Why this Role Exists
At Blip, data doesn’t just inform decisions, it powers experiences. Every message, transaction, and insight flows through our data ecosystem, and we’re scaling it to handle billions of daily events with sub-second intelligence.
We’re looking for a Senior Data Engineer to shape and evolve the backbone of our real-time data processing layer, someone capable of designing and building data-intensive systems that serve as the foundation for analytics, AI, and intelligent automation at global scale.
Your Mission
You’ll design and implement streaming and batch data systems that move and transform information reliably, efficiently, and transparently across Blip’s platform.
You’ll champion data modeling excellence, ensuring the data we produce is high-quality, discoverable, and ready for real-time consumption — by both humans and machines.
Key Responsibilities
Data Engineering & Pipeline Architecture
- Design, implement, and optimize high-throughput, low-latency data pipelines capable of processing billions of events per day.
- Build scalable data ingestion and transformation frameworks leveraging Kafka, Flink, Spark, Airflow, Beam, and/or GCP related data engineering technologies.
- Ensure fault-tolerance, exactly-once semantics, and replayability in all event processing flows.
- Establish reusable patterns and accelerators for pipeline development, deployment, and monitoring.
Modeling & Storage Design
- Design data models across streaming, analytical, and serving layers (Bronze/Silver/Gold, event sourcing, CDC, and dimensional schemas).
- Partner with Data Architects to evolve domain-driven data models ensuring semantic alignment and traceability from source to consumption.
- Implement optimal partitioning, clustering, and indexing strategies for performance and cost efficiency across Databricks, BigQuery and other storage & processing engines.
Reliability, Quality & Observability
- Embed observability, lineage, and data quality validations into every pipeline.
- Define and enforce SLAs and SLOs for data delivery, freshness, and accuracy.
- Collaborate with Platform Engineers to integrate metrics, alerts, and self-healing mechanisms for critical data flows.
Collaboration & Leadership
- Act as a senior engineer within the Data Engineering team: contributing to design reviews, running technical spikes with support from Staff/Principal peers, and mentoring mid-level and junior engineers.
- Work closely with AI, Platform, and Product teams to deliver event-driven capabilities that power intelligent products in real time.
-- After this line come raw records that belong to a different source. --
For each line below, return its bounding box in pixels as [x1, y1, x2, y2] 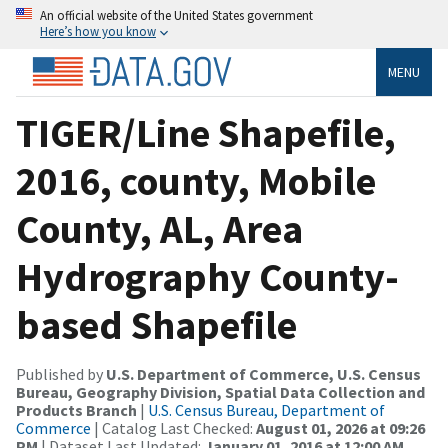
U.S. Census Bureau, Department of [148, 399, 385, 420]
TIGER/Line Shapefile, [16, 107, 396, 158]
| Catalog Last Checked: [91, 417, 256, 438]
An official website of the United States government [40, 7, 313, 23]
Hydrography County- [16, 251, 399, 302]
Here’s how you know [40, 23, 156, 39]
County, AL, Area [16, 203, 303, 254]
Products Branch [16, 399, 137, 420]
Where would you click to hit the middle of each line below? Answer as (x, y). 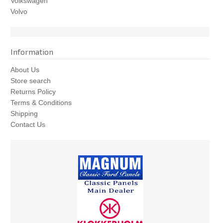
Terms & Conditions (41, 103)
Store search (31, 81)
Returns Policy (33, 92)
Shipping (24, 113)
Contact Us (28, 124)
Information (32, 52)
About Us (25, 70)
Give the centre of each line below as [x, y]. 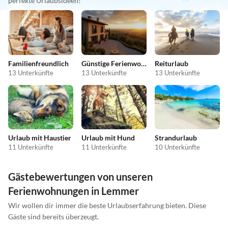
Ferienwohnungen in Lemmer [74, 191]
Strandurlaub [176, 138]
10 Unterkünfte [177, 147]
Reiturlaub [172, 63]
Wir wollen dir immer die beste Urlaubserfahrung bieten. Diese [107, 206]
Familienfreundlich [38, 63]
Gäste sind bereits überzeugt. [53, 217]
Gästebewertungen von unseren [80, 177]
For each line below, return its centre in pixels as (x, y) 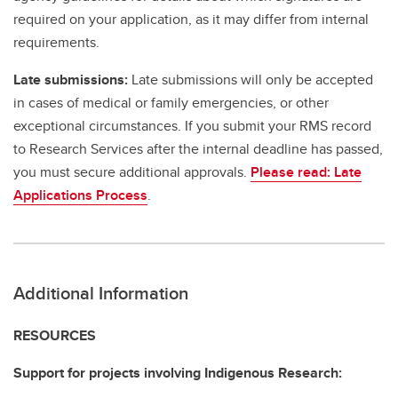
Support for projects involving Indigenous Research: (178, 373)
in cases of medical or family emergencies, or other (171, 103)
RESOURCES (55, 336)
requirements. (56, 43)
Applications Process (80, 195)
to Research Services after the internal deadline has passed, (198, 149)
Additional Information (101, 293)
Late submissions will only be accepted (252, 80)
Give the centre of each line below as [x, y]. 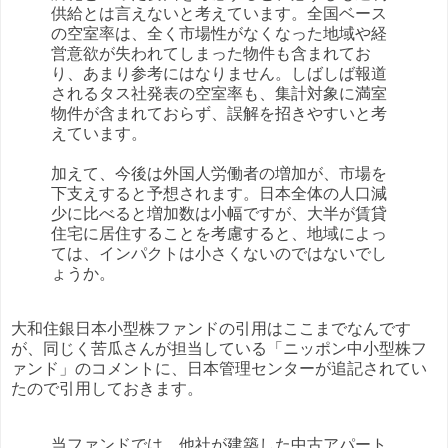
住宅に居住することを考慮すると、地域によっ [219, 233]
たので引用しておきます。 [107, 389]
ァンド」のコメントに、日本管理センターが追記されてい [219, 369]
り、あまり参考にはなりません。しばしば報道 [219, 73]
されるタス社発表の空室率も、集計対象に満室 [219, 93]
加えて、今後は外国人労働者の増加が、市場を [219, 173]
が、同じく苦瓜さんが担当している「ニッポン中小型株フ [219, 349]
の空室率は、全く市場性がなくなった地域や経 [219, 33]
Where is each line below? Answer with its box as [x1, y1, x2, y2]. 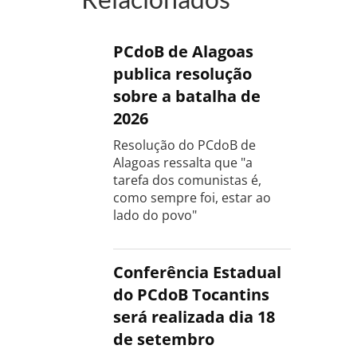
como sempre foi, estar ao [113, 188, 271, 206]
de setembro [113, 328, 214, 350]
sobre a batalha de [113, 84, 261, 107]
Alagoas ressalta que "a [113, 153, 253, 171]
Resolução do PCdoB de [113, 135, 256, 154]
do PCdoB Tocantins [113, 283, 269, 305]
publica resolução [113, 62, 252, 84]
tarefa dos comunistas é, [113, 171, 261, 189]
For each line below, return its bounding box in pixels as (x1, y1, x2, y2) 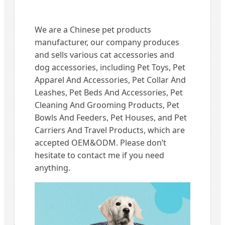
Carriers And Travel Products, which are (35, 125, 185, 136)
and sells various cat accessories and (35, 49, 174, 61)
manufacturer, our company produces (35, 37, 179, 48)
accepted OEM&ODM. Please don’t (35, 137, 166, 149)
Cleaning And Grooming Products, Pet (35, 99, 179, 111)
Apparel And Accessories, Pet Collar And (35, 74, 186, 86)
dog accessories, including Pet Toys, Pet (35, 62, 185, 73)
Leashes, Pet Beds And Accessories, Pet (35, 87, 183, 98)
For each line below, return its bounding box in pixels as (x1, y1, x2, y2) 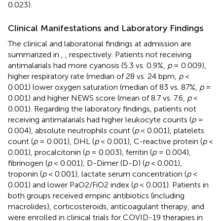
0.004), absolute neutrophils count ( (8, 125, 134, 135)
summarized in (8, 49, 61, 59)
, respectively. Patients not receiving (65, 49, 191, 59)
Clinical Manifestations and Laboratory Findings (8, 22, 203, 34)
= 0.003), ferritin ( (89, 147, 152, 157)
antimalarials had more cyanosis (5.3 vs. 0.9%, (8, 60, 167, 70)
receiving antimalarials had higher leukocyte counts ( (8, 114, 191, 124)
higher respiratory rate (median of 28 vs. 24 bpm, (8, 71, 179, 81)
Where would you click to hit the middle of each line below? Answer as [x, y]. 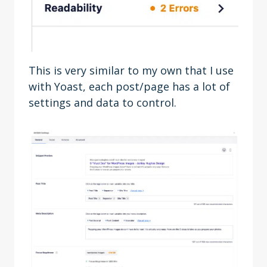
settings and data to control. [105, 103]
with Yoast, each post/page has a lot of [129, 86]
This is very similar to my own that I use [131, 70]
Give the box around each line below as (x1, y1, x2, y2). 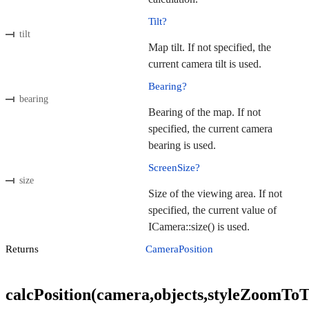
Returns (6, 243, 39, 255)
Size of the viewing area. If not (148, 188, 282, 200)
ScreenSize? (148, 162, 200, 174)
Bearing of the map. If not (148, 106, 261, 119)
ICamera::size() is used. (148, 221, 250, 233)
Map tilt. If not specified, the (148, 41, 271, 54)
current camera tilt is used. (148, 58, 261, 70)
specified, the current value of (148, 204, 277, 217)
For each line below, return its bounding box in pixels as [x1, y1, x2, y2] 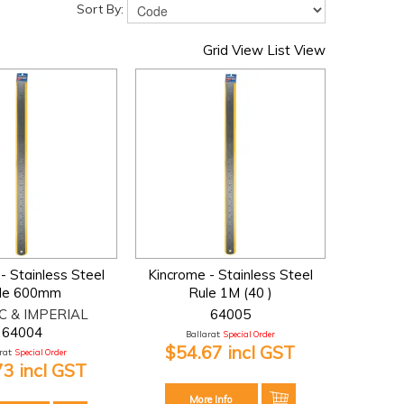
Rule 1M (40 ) [188, 283, 272, 301]
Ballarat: [185, 328, 220, 339]
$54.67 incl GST [165, 340, 296, 363]
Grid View [203, 41, 263, 59]
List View [267, 41, 326, 59]
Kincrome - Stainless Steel [147, 265, 313, 283]
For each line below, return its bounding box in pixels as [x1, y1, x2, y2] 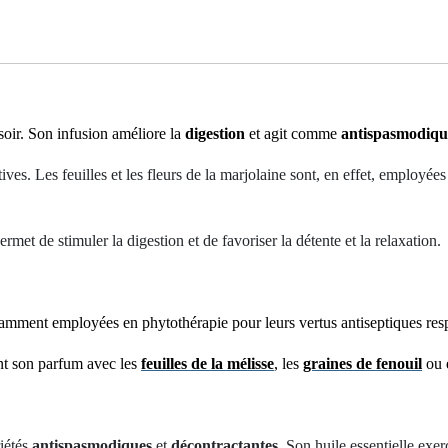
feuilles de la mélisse [141, 355, 274, 372]
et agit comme [245, 125, 341, 142]
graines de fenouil [303, 355, 422, 372]
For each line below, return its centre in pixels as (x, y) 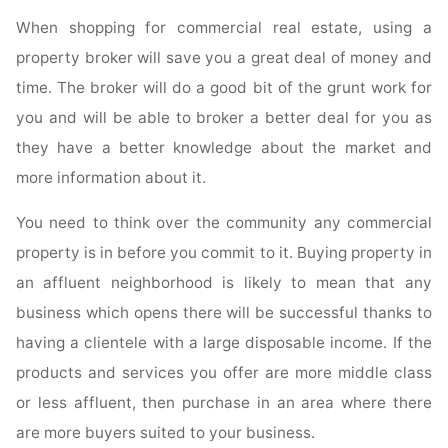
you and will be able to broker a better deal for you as (224, 117)
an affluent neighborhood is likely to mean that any (224, 283)
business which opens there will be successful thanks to (224, 313)
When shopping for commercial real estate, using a (224, 27)
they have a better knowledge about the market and (224, 147)
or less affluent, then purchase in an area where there (224, 403)
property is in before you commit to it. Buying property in (224, 253)
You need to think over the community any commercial (224, 223)
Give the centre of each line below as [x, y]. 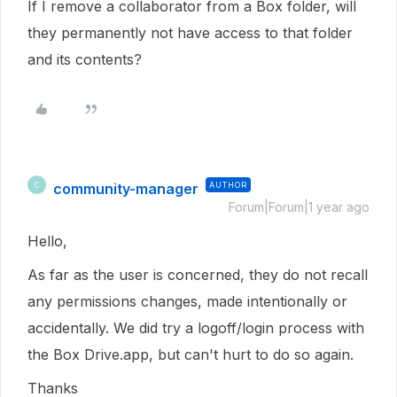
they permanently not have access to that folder [190, 33]
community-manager [126, 189]
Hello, [47, 241]
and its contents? [85, 59]
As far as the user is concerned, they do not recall [198, 275]
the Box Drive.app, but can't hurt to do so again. [191, 354]
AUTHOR [228, 185]
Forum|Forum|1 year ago [299, 207]
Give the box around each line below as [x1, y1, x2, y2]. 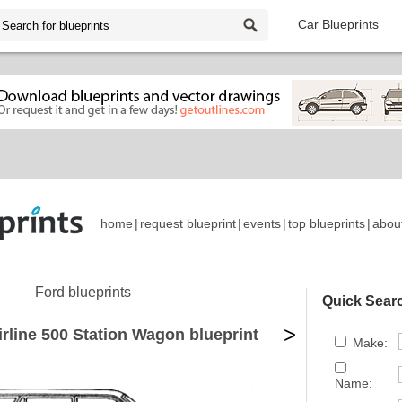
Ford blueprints [35, 284, 131, 300]
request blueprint [140, 216, 236, 232]
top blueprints [288, 216, 365, 232]
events [243, 216, 281, 232]
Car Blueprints [298, 17, 379, 31]
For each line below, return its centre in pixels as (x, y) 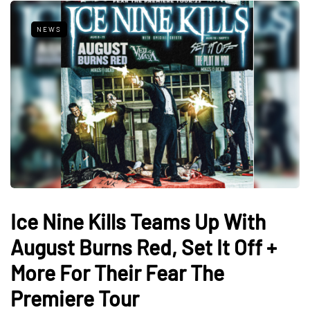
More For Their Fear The (117, 273)
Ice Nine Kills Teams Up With (138, 222)
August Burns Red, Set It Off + (144, 247)
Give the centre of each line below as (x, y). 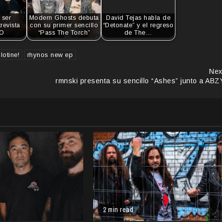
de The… (138, 33)
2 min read (118, 209)
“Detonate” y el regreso (138, 26)
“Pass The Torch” (64, 33)
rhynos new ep (50, 55)
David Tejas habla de (138, 18)
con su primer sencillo (64, 26)
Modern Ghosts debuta (64, 18)
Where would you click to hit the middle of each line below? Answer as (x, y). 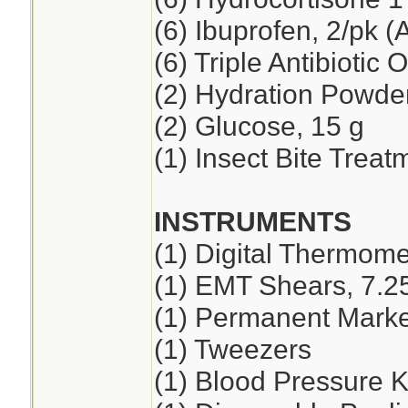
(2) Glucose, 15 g (259, 126)
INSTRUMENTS (252, 221)
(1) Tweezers (232, 349)
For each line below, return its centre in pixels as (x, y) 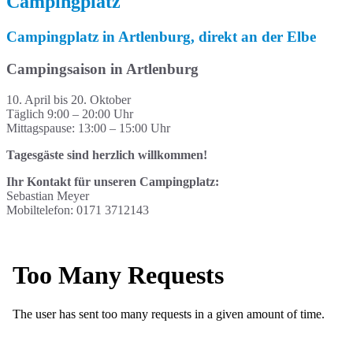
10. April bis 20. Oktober (69, 99)
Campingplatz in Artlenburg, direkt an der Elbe (161, 37)
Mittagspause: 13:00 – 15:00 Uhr (88, 128)
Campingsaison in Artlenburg (102, 69)
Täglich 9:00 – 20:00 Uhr (70, 113)
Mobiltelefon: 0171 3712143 (78, 210)
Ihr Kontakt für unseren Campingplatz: (113, 181)
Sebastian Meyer (48, 195)
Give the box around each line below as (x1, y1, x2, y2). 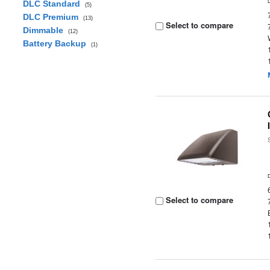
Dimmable (22, 25, 68, 35)
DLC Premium (22, 12, 83, 22)
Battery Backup (22, 39, 91, 48)
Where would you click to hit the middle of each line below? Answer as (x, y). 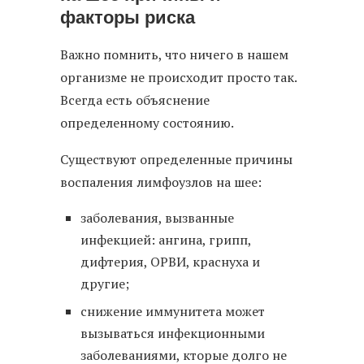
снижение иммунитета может (173, 312)
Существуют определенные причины (176, 160)
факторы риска (128, 18)
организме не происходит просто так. (178, 78)
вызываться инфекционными (173, 334)
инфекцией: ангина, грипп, (166, 240)
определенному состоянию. (147, 123)
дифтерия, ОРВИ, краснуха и (170, 262)
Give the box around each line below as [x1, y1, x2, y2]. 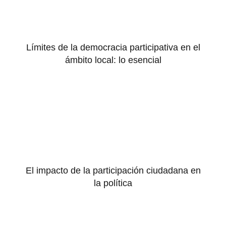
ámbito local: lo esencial [65, 54, 161, 65]
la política [94, 178, 132, 188]
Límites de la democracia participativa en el [26, 42, 200, 52]
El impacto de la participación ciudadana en [25, 165, 201, 176]
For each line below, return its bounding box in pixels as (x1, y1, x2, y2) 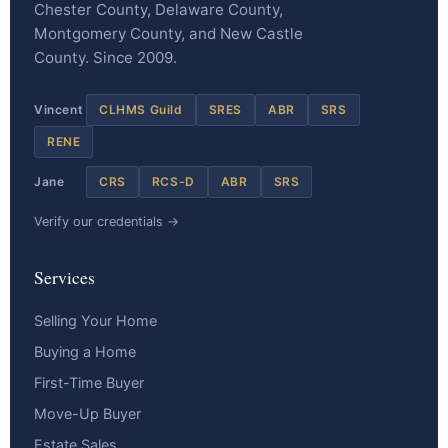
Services (34, 265, 95, 290)
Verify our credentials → (34, 214, 179, 230)
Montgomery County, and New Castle (34, 24, 303, 44)
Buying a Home (34, 343, 136, 361)
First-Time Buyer (34, 374, 144, 392)
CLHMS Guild (99, 102, 183, 118)
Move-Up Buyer (34, 405, 141, 423)
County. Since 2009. (34, 48, 177, 68)
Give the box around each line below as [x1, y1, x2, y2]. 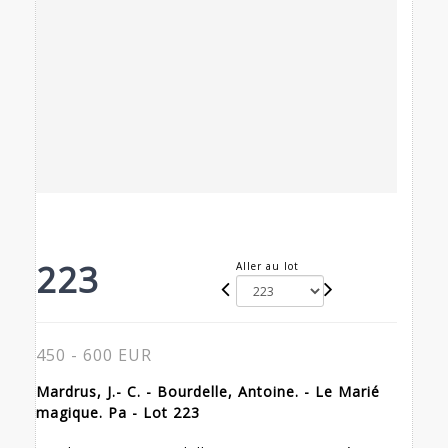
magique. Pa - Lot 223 [36, 403, 200, 423]
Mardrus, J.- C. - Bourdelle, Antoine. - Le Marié [36, 382, 380, 402]
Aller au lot [235, 259, 299, 274]
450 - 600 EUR [36, 344, 152, 367]
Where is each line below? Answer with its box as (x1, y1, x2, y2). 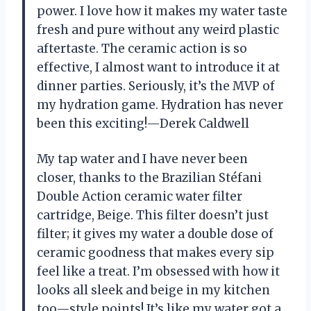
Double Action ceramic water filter (37, 189, 242, 205)
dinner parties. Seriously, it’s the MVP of (37, 78, 275, 94)
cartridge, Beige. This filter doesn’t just (37, 208, 269, 224)
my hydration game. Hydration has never (37, 97, 283, 113)
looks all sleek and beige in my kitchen (37, 283, 270, 299)
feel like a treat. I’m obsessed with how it (37, 264, 280, 280)
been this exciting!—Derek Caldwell (37, 116, 249, 132)
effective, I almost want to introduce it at (37, 60, 280, 76)
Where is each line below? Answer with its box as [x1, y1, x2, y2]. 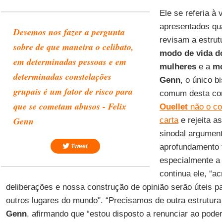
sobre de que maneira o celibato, [13, 41, 134, 53]
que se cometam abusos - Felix [13, 100, 126, 112]
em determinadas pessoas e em [13, 55, 126, 68]
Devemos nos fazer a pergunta [13, 26, 125, 38]
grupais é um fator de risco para [13, 85, 133, 98]
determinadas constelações [13, 70, 111, 83]
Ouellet [159, 102, 188, 111]
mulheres [159, 62, 196, 71]
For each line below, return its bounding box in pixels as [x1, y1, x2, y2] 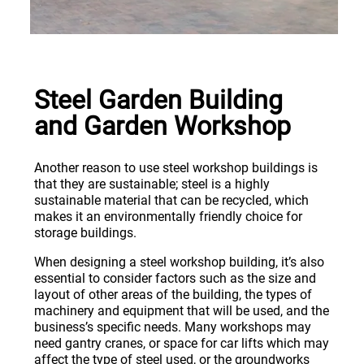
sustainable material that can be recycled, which [34, 193, 309, 209]
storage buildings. [34, 225, 136, 241]
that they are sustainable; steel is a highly [34, 176, 270, 193]
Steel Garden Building [34, 84, 283, 116]
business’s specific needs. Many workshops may [34, 319, 311, 336]
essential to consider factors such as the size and [34, 271, 316, 287]
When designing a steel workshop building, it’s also [34, 254, 324, 271]
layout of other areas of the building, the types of [34, 287, 312, 303]
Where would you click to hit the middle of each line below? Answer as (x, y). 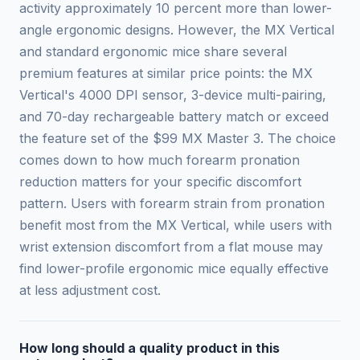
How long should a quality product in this (149, 348)
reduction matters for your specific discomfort (160, 181)
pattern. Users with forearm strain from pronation (172, 203)
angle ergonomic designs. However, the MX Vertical (177, 29)
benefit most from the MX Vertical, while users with (176, 225)
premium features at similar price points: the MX (166, 73)
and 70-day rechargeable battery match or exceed (174, 116)
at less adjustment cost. (90, 290)
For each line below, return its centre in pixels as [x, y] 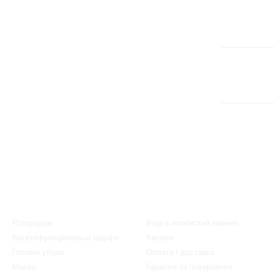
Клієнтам [165, 207]
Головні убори [38, 252]
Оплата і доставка [180, 252]
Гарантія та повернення [189, 267]
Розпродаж [32, 223]
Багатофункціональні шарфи [65, 238]
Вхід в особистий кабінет [192, 223]
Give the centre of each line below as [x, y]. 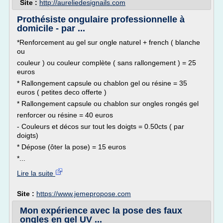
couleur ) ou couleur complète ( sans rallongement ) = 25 [107, 63]
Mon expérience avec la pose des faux [101, 211]
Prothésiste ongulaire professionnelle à [101, 19]
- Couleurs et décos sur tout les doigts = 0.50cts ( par [101, 126]
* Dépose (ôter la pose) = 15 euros [71, 147]
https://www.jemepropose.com [84, 194]
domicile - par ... [51, 28]
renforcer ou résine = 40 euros [65, 115]
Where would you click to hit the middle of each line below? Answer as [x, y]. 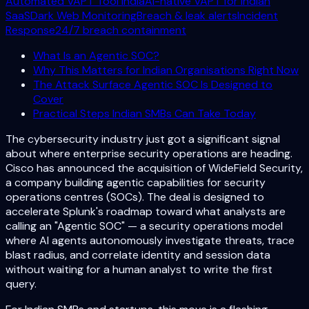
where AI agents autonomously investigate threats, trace [150, 240]
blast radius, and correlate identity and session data [138, 255]
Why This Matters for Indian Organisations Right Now [166, 70]
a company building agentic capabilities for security [136, 182]
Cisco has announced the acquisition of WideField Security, [154, 168]
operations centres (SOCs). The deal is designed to [135, 197]
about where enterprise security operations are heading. [149, 153]
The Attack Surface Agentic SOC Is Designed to [153, 84]
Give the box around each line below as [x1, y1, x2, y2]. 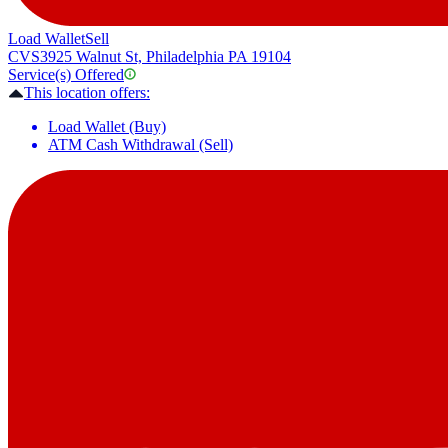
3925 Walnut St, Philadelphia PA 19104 [40, 48, 291, 66]
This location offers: [24, 84, 150, 102]
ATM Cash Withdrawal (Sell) [48, 136, 233, 154]
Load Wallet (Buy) [48, 118, 166, 136]
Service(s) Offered [8, 66, 124, 84]
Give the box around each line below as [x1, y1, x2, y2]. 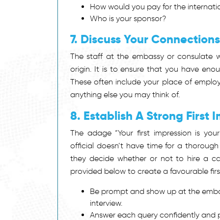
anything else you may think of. [70, 89, 180, 99]
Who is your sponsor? [90, 13, 166, 23]
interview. [90, 198, 122, 208]
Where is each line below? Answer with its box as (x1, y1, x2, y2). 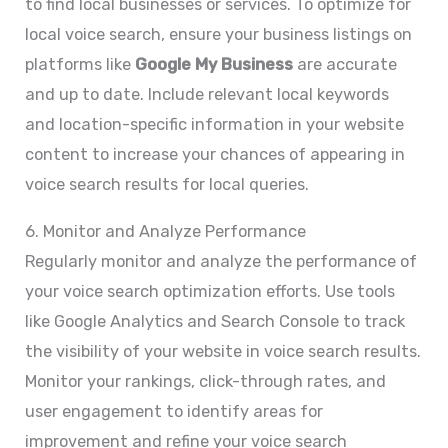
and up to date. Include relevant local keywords (25, 85, 390, 105)
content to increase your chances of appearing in (25, 145, 406, 165)
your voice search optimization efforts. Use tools (25, 281, 396, 301)
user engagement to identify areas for (25, 401, 324, 421)
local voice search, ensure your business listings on (25, 25, 413, 45)
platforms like (25, 55, 136, 75)
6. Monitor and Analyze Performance (25, 221, 307, 241)
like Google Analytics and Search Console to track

- Promote craftsmanship, performance, reliability, and simplicity as core engineering values in your day-to-day work.
What We’re Looking For
Experience
- 5+ years in Data Engineering, Software Engineering, or Distributed Systems roles.
- Proven experience building and operating data-intensive and streaming systems in production.
- Hands-on experience with Apache Kafka, Flink, Spark Streaming, Databricks & GCP related data engineering technologies.
- Strong understanding of event-driven architectures, change data capture (CDC), and real-time data modeling patterns.
Technical Foundations
- Proficiency in Python or PySpark, and solid command of SQL.
- Experience with cloud-native data services (GCP, Azure, or AWS) and workflow orchestration (Airflow/Composer).
- Strong understanding of data modeling and storage formats (Delta, Parquet, Avro).
- Experience with CI/CD for data pipelines, testing frameworks, and infrastructure automation (Terraform).
Bonus Points
- Experience with event sourcing or CQRS-style systems for transactional and analytical data flows.
- Knowledge of feature store architectures, real-time machine learning serving, or agentic data pipelines.
- Contributions to open-source streaming frameworks or performance optimization initiatives.
Why Join Us
You’ll join a company with global ambitions and a highly motivated Data team, working to reshape how businesses interact with customers through conversational AI and intelligent platforms. Here, you won’t just build systems, you’ll help shape the foundation of what’s next.